• _Directions_: Each entry below is to be written out exactly, and the pictures are to be left out.
*** Record set
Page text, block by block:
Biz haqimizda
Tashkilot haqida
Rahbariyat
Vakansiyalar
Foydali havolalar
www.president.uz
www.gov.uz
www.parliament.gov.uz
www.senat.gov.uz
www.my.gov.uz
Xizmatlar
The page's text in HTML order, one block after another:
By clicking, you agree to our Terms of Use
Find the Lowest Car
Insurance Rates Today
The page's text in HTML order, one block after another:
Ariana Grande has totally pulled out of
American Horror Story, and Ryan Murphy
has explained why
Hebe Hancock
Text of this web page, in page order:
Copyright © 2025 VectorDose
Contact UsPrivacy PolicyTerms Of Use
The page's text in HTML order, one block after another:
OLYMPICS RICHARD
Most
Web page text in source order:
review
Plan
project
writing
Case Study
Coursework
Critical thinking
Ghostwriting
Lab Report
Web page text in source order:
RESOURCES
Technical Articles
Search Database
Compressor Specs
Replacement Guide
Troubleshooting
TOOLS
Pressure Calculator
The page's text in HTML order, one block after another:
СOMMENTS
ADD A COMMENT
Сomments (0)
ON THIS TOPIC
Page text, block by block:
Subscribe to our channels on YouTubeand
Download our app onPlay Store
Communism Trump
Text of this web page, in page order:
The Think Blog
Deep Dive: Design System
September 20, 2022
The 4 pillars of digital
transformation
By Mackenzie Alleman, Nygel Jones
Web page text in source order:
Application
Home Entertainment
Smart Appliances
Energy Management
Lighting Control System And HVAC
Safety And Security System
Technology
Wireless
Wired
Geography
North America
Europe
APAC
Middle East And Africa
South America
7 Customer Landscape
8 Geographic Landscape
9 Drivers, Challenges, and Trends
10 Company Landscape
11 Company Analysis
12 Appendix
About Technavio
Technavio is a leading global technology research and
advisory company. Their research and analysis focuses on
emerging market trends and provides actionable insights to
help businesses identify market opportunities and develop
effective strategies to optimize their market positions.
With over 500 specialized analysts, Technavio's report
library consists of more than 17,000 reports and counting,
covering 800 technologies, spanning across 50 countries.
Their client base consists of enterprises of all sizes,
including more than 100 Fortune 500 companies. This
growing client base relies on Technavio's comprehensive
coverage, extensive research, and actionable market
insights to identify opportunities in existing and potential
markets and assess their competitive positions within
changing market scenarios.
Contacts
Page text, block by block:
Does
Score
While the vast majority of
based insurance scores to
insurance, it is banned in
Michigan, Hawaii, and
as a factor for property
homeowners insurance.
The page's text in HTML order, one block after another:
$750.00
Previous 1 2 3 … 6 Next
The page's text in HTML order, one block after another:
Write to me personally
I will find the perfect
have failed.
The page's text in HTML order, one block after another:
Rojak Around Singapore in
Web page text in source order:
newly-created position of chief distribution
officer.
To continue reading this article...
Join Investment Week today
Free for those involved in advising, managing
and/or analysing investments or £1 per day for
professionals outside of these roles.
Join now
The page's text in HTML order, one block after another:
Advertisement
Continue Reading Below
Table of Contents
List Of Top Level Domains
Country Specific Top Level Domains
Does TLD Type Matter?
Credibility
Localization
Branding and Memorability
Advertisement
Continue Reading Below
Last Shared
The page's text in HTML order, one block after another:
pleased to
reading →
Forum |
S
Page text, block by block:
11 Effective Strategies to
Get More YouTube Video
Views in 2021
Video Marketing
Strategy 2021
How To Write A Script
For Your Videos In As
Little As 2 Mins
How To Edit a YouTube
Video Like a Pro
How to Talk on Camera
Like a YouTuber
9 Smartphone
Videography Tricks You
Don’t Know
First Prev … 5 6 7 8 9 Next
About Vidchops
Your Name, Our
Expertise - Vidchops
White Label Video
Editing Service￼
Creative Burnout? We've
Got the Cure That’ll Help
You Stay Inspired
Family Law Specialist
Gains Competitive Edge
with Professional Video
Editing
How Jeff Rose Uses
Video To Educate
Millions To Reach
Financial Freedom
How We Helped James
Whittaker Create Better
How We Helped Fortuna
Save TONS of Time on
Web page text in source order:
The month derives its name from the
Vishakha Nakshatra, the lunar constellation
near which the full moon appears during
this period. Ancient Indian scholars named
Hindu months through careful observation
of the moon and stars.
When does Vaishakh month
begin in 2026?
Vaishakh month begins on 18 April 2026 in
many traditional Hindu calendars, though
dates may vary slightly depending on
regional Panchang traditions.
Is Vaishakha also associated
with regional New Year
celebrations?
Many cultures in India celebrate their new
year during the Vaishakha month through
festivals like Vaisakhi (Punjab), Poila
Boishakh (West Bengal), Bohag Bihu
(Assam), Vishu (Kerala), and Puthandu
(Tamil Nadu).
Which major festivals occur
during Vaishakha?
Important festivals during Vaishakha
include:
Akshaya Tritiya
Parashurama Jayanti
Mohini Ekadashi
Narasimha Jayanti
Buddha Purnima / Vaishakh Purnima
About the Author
******
• _Solution to this exercise_:
Page text, block by block:
Biz haqimizda
Tashkilot haqida
Rahbariyat
Vakansiyalar
Foydali havolalar
www.president.uz
www.gov.uz
www.parliament.gov.uz
www.senat.gov.uz
www.my.gov.uz
Xizmatlar
The page's text in HTML order, one block after another:
By clicking, you agree to our Terms of Use
Find the Lowest Car
Insurance Rates Today
The page's text in HTML order, one block after another:
Ariana Grande has totally pulled out of
American Horror Story, and Ryan Murphy
has explained why
Hebe Hancock
Text of this web page, in page order:
Copyright © 2025 VectorDose
Contact UsPrivacy PolicyTerms Of Use
The page's text in HTML order, one block after another:
OLYMPICS RICHARD
Most
Web page text in source order:
review
Plan
project
writing
Case Study
Coursework
Critical thinking
Ghostwriting
Lab Report
Web page text in source order:
RESOURCES
Technical Articles
Search Database
Compressor Specs
Replacement Guide
Troubleshooting
TOOLS
Pressure Calculator
The page's text in HTML order, one block after another:
СOMMENTS
ADD A COMMENT
Сomments (0)
ON THIS TOPIC
Page text, block by block:
Subscribe to our channels on YouTubeand
Download our app onPlay Store
Communism Trump
Text of this web page, in page order:
The Think Blog
Deep Dive: Design System
September 20, 2022
The 4 pillars of digital
transformation
By Mackenzie Alleman, Nygel Jones
Web page text in source order:
Application
Home Entertainment
Smart Appliances
Energy Management
Lighting Control System And HVAC
Safety And Security System
Technology
Wireless
Wired
Geography
North America
Europe
APAC
Middle East And Africa
South America
7 Customer Landscape
8 Geographic Landscape
9 Drivers, Challenges, and Trends
10 Company Landscape
11 Company Analysis
12 Appendix
About Technavio
Technavio is a leading global technology research and
advisory company. Their research and analysis focuses on
emerging market trends and provides actionable insights to
help businesses identify market opportunities and develop
effective strategies to optimize their market positions.
With over 500 specialized analysts, Technavio's report
library consists of more than 17,000 reports and counting,
covering 800 technologies, spanning across 50 countries.
Their client base consists of enterprises of all sizes,
including more than 100 Fortune 500 companies. This
growing client base relies on Technavio's comprehensive
coverage, extensive research, and actionable market
insights to identify opportunities in existing and potential
markets and assess their competitive positions within
changing market scenarios.
Contacts
Page text, block by block:
Does
Score
While the vast majority of
based insurance scores to
insurance, it is banned in
Michigan, Hawaii, and
as a factor for property
homeowners insurance.
The page's text in HTML order, one block after another:
$750.00
Previous 1 2 3 … 6 Next
The page's text in HTML order, one block after another:
Write to me personally
I will find the perfect
have failed.
The page's text in HTML order, one block after another:
Rojak Around Singapore in
Web page text in source order:
newly-created position of chief distribution
officer.
To continue reading this article...
Join Investment Week today
Free for those involved in advising, managing
and/or analysing investments or £1 per day for
professionals outside of these roles.
Join now
The page's text in HTML order, one block after another:
Advertisement
Continue Reading Below
Table of Contents
List Of Top Level Domains
Country Specific Top Level Domains
Does TLD Type Matter?
Credibility
Localization
Branding and Memorability
Advertisement
Continue Reading Below
Last Shared
The page's text in HTML order, one block after another:
pleased to
reading →
Forum |
S
Page text, block by block:
11 Effective Strategies to
Get More YouTube Video
Views in 2021
Video Marketing
Strategy 2021
How To Write A Script
For Your Videos In As
Little As 2 Mins
How To Edit a YouTube
Video Like a Pro
How to Talk on Camera
Like a YouTuber
9 Smartphone
Videography Tricks You
Don’t Know
First Prev … 5 6 7 8 9 Next
About Vidchops
Your Name, Our
Expertise - Vidchops
White Label Video
Editing Service
Creative Burnout? We've
Got the Cure That’ll Help
You Stay Inspired
Family Law Specialist
Gains Competitive Edge
with Professional Video
Editing
How Jeff Rose Uses
Video To Educate
Millions To Reach
Financial Freedom
How We Helped James
Whittaker Create Better
How We Helped Fortuna
Save TONS of Time on
Web page text in source order:
The month derives its name from the
Vishakha Nakshatra, the lunar constellation
near which the full moon appears during
this period. Ancient Indian scholars named
Hindu months through careful observation
of the moon and stars.
When does Vaishakh month
begin in 2026?
Vaishakh month begins on 18 April 2026 in
many traditional Hindu calendars, though
dates may vary slightly depending on
regional Panchang traditions.
Is Vaishakha also associated
with regional New Year
celebrations?
Many cultures in India celebrate their new
year during the Vaishakha month through
festivals like Vaisakhi (Punjab), Poila
Boishakh (West Bengal), Bohag Bihu
(Assam), Vishu (Kerala), and Puthandu
(Tamil Nadu).
Which major festivals occur
during Vaishakha?
Important festivals during Vaishakha
include:
Akshaya Tritiya
Parashurama Jayanti
Mohini Ekadashi
Narasimha Jayanti
Buddha Purnima / Vaishakh Purnima
About the Author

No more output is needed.